— YOUR ASSIGNMENT —
Every line containing the string "Dark" is to be copied from the records.

--- DATA SUPPLIED ---

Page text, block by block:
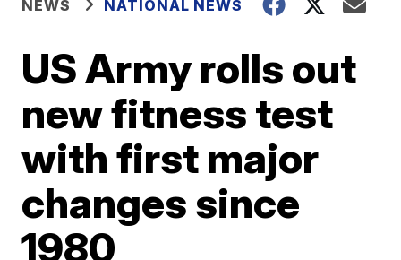
NEWS NATIONAL NEWS
US Army rolls out
new fitness test
with first major
changes since
1980
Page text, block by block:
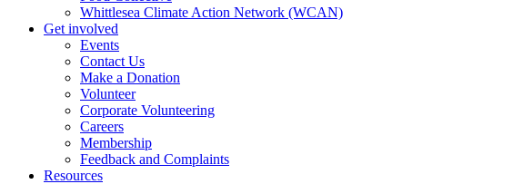
Whittlesea Climate Action Network (WCAN)
Get involved
Events
Contact Us
Make a Donation
Volunteer
Corporate Volunteering
Careers
Membership
Feedback and Complaints
Resources
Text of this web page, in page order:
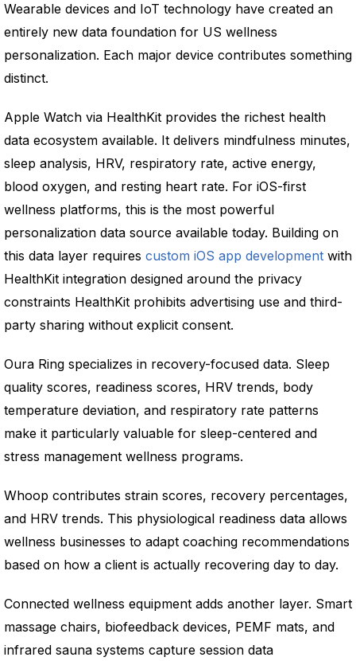
Wearable devices and IoT technology have created an
entirely new data foundation for US wellness
personalization. Each major device contributes something
distinct.
Apple Watch via HealthKit provides the richest health
data ecosystem available. It delivers mindfulness minutes,
sleep analysis, HRV, respiratory rate, active energy,
blood oxygen, and resting heart rate. For iOS-first
wellness platforms, this is the most powerful
personalization data source available today. Building on
this data layer requires custom iOS app development with
HealthKit integration designed around the privacy
constraints HealthKit prohibits advertising use and third-
party sharing without explicit consent.
Oura Ring specializes in recovery-focused data. Sleep
quality scores, readiness scores, HRV trends, body
temperature deviation, and respiratory rate patterns
make it particularly valuable for sleep-centered and
stress management wellness programs.
Whoop contributes strain scores, recovery percentages,
and HRV trends. This physiological readiness data allows
wellness businesses to adapt coaching recommendations
based on how a client is actually recovering day to day.
Connected wellness equipment adds another layer. Smart
massage chairs, biofeedback devices, PEMF mats, and
infrared sauna systems capture session data
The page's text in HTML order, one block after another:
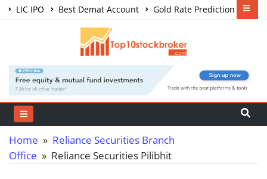
LIC IPO Best Demat Account
Gold Rate Prediction
Share Market Courses
Home » Reliance Securities Branch
Office » Reliance Securities Pilibhit
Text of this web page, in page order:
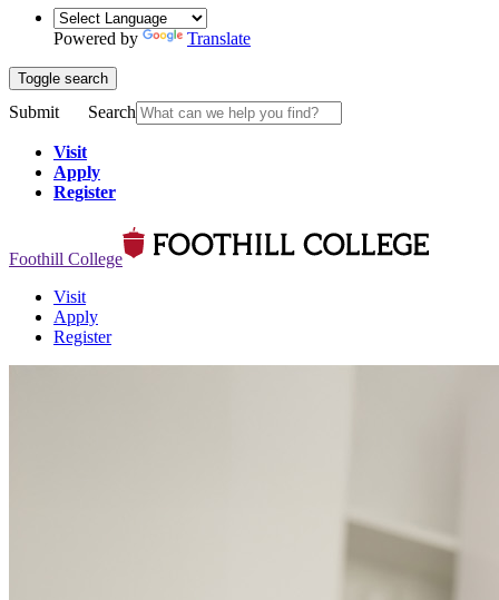
Powered by Translate
Toggle search
Submit Search
Visit
Apply
Register
Foothill College
Visit
Apply
Register
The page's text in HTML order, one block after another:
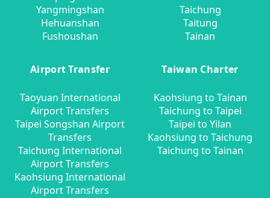
Yangmingshan
Hehuanshan
Fushoushan
Taichung
Taitung
Tainan
Airport Transfer
Taoyuan International
Airport Transfers
Taipei Songshan Airport
Transfers
Taichung International
Airport Transfers
Kaohsiung International
Airport Transfers
Taiwan Charter
Kaohsiung to Tainan
Taichung to Taipei
Taipei to Yilan
Kaohsiung to Taichung
Taichung to Tainan
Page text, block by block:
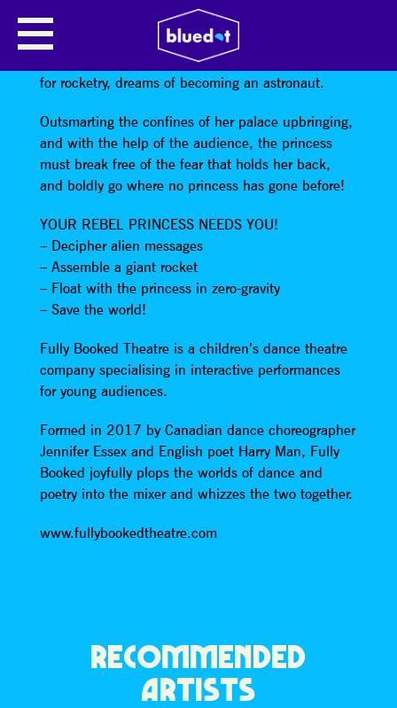
SPACE REBEL PRINCESS
A fearless young princess raised for royalty but not
for rocketry, dreams of becoming an astronaut.
Outsmarting the confines of her palace upbringing,
and with the help of the audience, the princess
must break free of the fear that holds her back,
and boldly go where no princess has gone before!
YOUR REBEL PRINCESS NEEDS YOU!
– Decipher alien messages
– Assemble a giant rocket
– Float with the princess in zero-gravity
– Save the world!
Fully Booked Theatre is a children’s dance theatre
company specialising in interactive performances
for young audiences.
Formed in 2017 by Canadian dance choreographer
Jennifer Essex and English poet Harry Man, Fully
Booked joyfully plops the worlds of dance and
poetry into the mixer and whizzes the two together.
www.fullybookedtheatre.com
RECOMMENDED
ARTISTS
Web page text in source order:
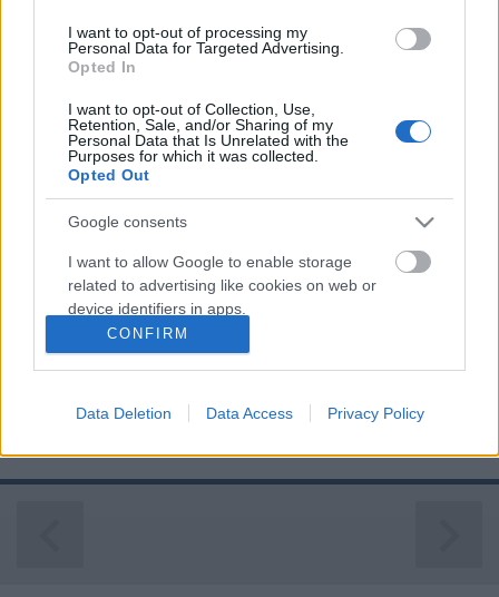
I want to opt-out of processing my
Personal Data for Targeted Advertising.
Opted In
I want to opt-out of Collection, Use,
Retention, Sale, and/or Sharing of my
Personal Data that Is Unrelated with the
Purposes for which it was collected.
Opted Out
Google consents
I want to allow Google to enable storage
related to advertising like cookies on web or
device identifiers in apps.
I want to allow my user data to be sent to
Google for online advertising purposes.
I want to allow Google to send me
CONFIRM
Data Deletion Data Access Privacy Policy
NEGYVEN ÉVE TÖRTÉNELMET ÍRT AZ
Prusi•2021. augusztus 12.
Pontosan negyven éve mutatkozott be az első IBM
PC, az a személyi számítógép, amely minden
bizonnyal a legnagyobb hatást gyakorolta az
emberek ...
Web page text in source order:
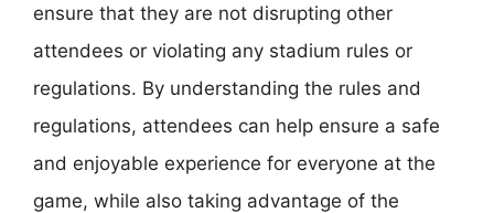
ensure that they are not disrupting other
attendees or violating any stadium rules or
regulations. By understanding the rules and
regulations, attendees can help ensure a safe
and enjoyable experience for everyone at the
game, while also taking advantage of the
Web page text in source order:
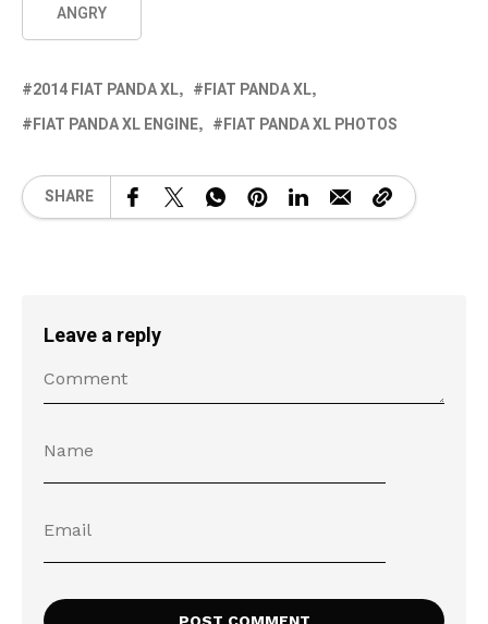
ANGRY
2014 FIAT PANDA XL
FIAT PANDA XL
FIAT PANDA XL ENGINE
FIAT PANDA XL PHOTOS
SHARE
Leave a reply
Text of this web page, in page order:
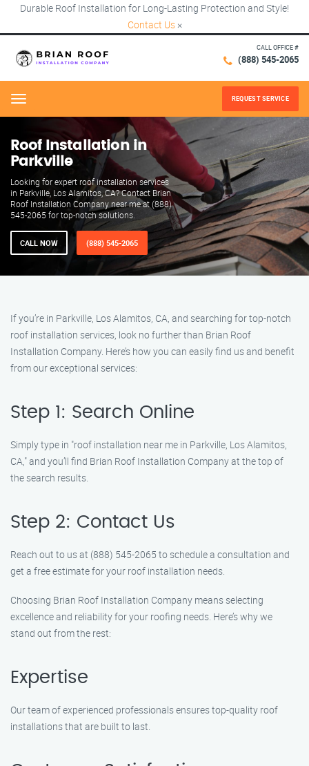
Durable Roof Installation for Long-Lasting Protection and Style!
Contact Us ×
CALL OFFICE #
(888) 545-2065
Menu REQUEST SERVICE
Roof Installation in
Parkville
Looking for expert roof installation services
in Parkville, Los Alamitos, CA? Contact Brian
Roof Installation Company near me at (888)
545-2065 for top-notch solutions.
CALL NOW (888) 545-2065
If you’re in Parkville, Los Alamitos, CA, and searching for top-notch
roof installation services, look no further than Brian Roof
Installation Company. Here’s how you can easily find us and benefit
from our exceptional services:
Step 1: Search Online
Simply type in "roof installation near me in Parkville, Los Alamitos,
CA," and you’ll find Brian Roof Installation Company at the top of
the search results.
Step 2: Contact Us
Reach out to us at (888) 545-2065 to schedule a consultation and
get a free estimate for your roof installation needs.
Choosing Brian Roof Installation Company means selecting
excellence and reliability for your roofing needs. Here’s why we
stand out from the rest:
Expertise
Our team of experienced professionals ensures top-quality roof
installations that are built to last.
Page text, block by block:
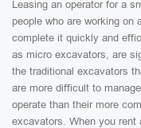
Leasing an operator for a
people who are working on
complete it quickly and
as micro excavators, are
the traditional excavators
are more difficult to
operate than their more
excavators. When you rent
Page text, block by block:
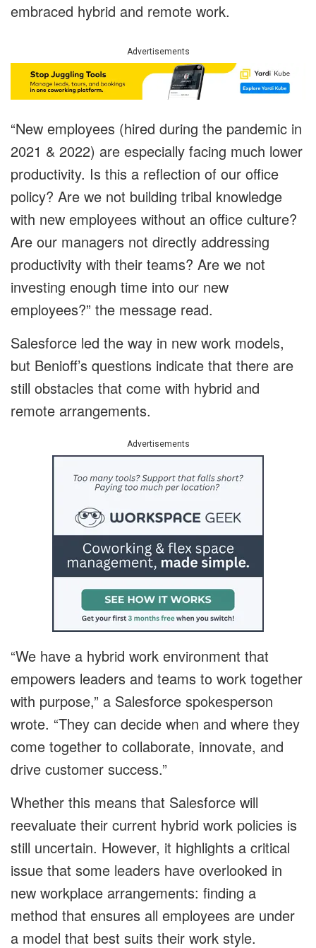
embraced hybrid and remote work.
Advertisements
“New employees (hired during the pandemic in
2021 & 2022) are especially facing much lower
productivity. Is this a reflection of our office
policy? Are we not building tribal knowledge
with new employees without an office culture?
Are our managers not directly addressing
productivity with their teams? Are we not
investing enough time into our new
employees?” the message read.
Salesforce led the way in new work models,
but Benioff’s questions indicate that there are
still obstacles that come with hybrid and
remote arrangements.
Advertisements
“We have a hybrid work environment that
empowers leaders and teams to work together
with purpose,” a Salesforce spokesperson
wrote. “They can decide when and where they
come together to collaborate, innovate, and
drive customer success.”
Whether this means that Salesforce will
reevaluate their current hybrid work policies is
still uncertain. However, it highlights a critical
issue that some leaders have overlooked in
new workplace arrangements: finding a
method that ensures all employees are under
a model that best suits their work style.
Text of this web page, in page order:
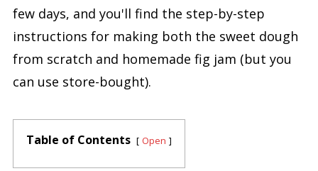
few days, and you'll find the step-by-step
instructions for making both the sweet dough
from scratch and homemade fig jam (but you
can use store-bought).
Table of Contents Open
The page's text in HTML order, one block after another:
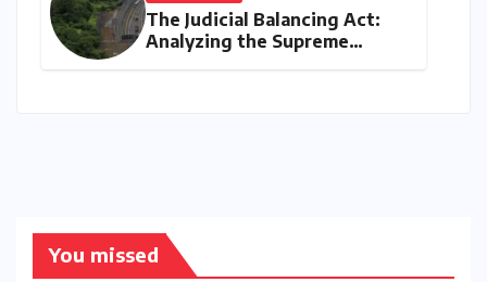
The Judicial Balancing Act:
Analyzing the Supreme
You missed
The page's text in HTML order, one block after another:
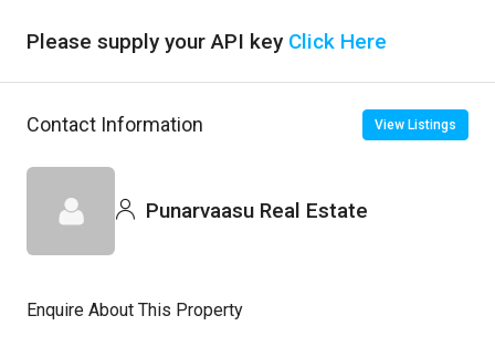
Please supply your API key Click Here
Contact Information View Listings
Punarvaasu Real Estate
Enquire About This Property
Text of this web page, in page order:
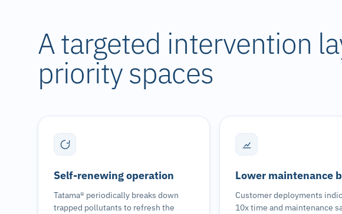
A targeted intervention
priority spaces
Self-renewing operation
Tatama® periodically breaks down
trapped pollutants to refresh the
Lower maintenance
Customer deployments
10x time and maintenance
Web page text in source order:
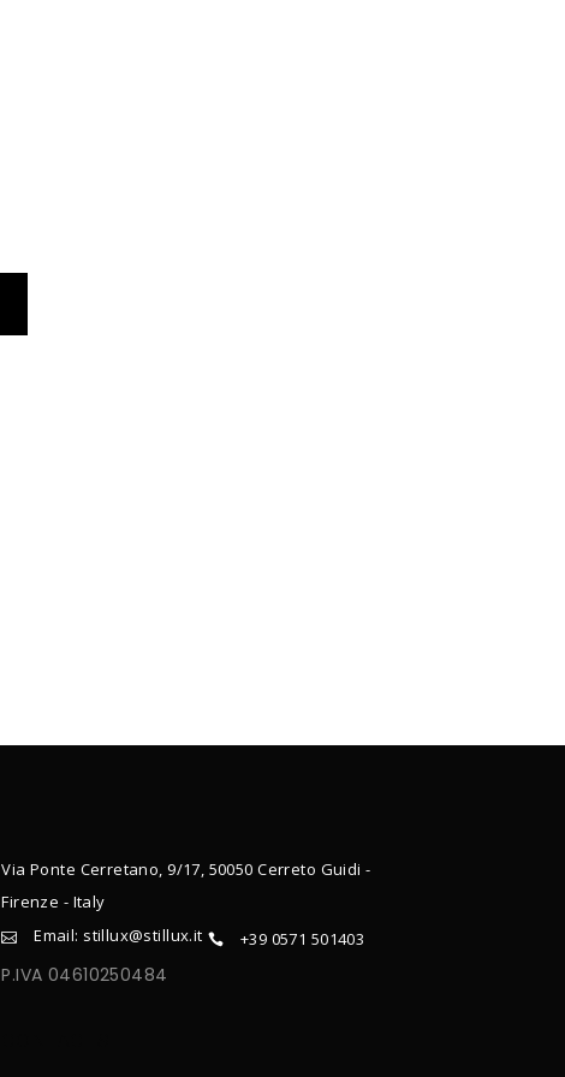
Via Ponte Cerretano, 9/17, 50050 Cerreto Guidi -
Firenze - Italy
Email: stillux@stillux.it
+39 0571 501403
P.IVA 04610250484
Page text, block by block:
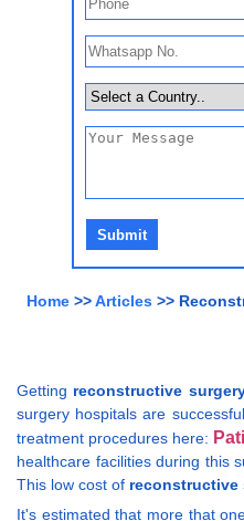
Home >>Articles >>
Getting reconstructive
surgery hospitals are
treatment procedures here:
healthcare facilities during this
This low cost of reconstructive
It's estimated that more that
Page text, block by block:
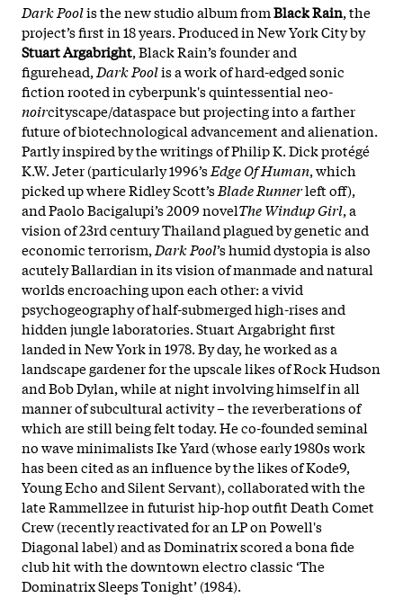
Dark Poolis the new studio album fromBlack Rain, the
project’s first in 18 years.Produced in New York City by
Stuart Argabright, Black Rain’s founder and
figurehead, Dark Poolis a work of hard-edged sonic
fiction rooted in cyberpunk's quintessential neo-
noircityscape/dataspace but projecting into a farther
future of biotechnological advancement and alienation.
Partly inspired by the writings of Philip K. Dick protégé
K.W. Jeter (particularly 1996’sEdge Of Human, which
picked up where Ridley Scott’sBlade Runnerleft off),
and Paolo Bacigalupi’s 2009 novelThe Windup Girl, a
vision of 23rd century Thailand plagued by genetic and
economic terrorism, Dark Pool’s humid dystopia is also
acutely Ballardian in its vision of manmade and natural
worlds encroaching upon each other: a vivid
psychogeography of half-submerged high-rises and
hidden jungle laboratories. Stuart Argabright first
landed in New York in 1978. By day, he worked as a
landscape gardener for the upscale likes of Rock Hudson
and Bob Dylan, while at night involving himself in all
manner of subcultural activity – the reverberations of
which are still being felt today. He co-founded seminal
no wave minimalists Ike Yard (whose early 1980s work
has been cited as an influence by the likes of Kode9,
Young Echo and Silent Servant), collaborated with the
late Rammellzee in futurist hip-hop outfit Death Comet
Crew (recently reactivated for an LP on Powell's
Diagonal label) and as Dominatrix scored a bona fide
club hit with the downtown electro classic ‘The
Dominatrix Sleeps Tonight’ (1984).
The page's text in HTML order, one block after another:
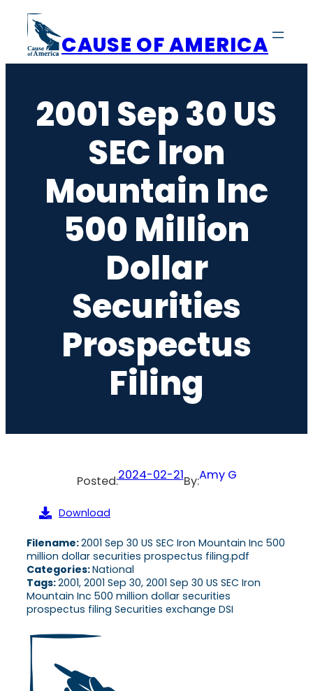
content
CAUSE OF AMERICA
2001 Sep 30 US
SEC Iron
Mountain Inc
500 Million
Dollar
Securities
Prospectus
Filing
Posted:2024-02-21By:Amy G
Download
Filename:2001 Sep 30 US SEC Iron Mountain Inc 500
million dollar securities prospectus filing.pdf
Categories:National
Tags:2001, 2001 Sep 30, 2001 Sep 30 US SEC Iron
Mountain Inc 500 million dollar securities
prospectus filing Securities exchange DSI

---

— SOLVED EXERCISE —
Dark Poolis the new studio album fromBlack Rain, the
figurehead, Dark Poolis a work of hard-edged sonic
economic terrorism, Dark Pool’s humid dystopia is also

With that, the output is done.